[Records contained in a dataset]
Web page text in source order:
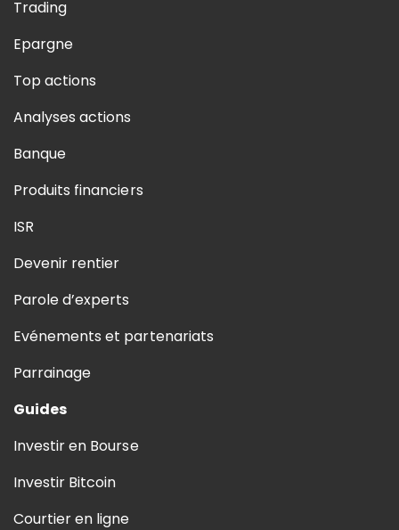
Trading
Epargne
Top actions
Analyses actions
Banque
Produits financiers
ISR
Devenir rentier
Parole d’experts
Evénements et partenariats
Parrainage
Guides
Investir en Bourse
Investir Bitcoin
Courtier en ligne
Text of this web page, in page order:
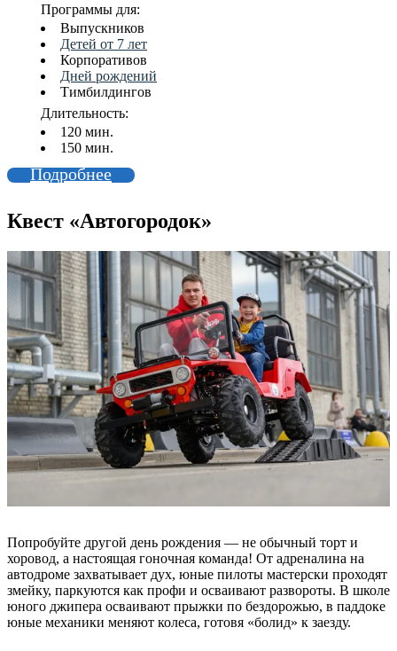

TRY IT: Only the text of the records is to be reproduced exactly; skip the pictures.

RESULT OF THE TASK:
Web page text in source order:
Trading
Epargne
Top actions
Analyses actions
Banque
Produits financiers
ISR
Devenir rentier
Parole d’experts
Evénements et partenariats
Parrainage
Guides
Investir en Bourse
Investir Bitcoin
Courtier en ligne
Text of this web page, in page order:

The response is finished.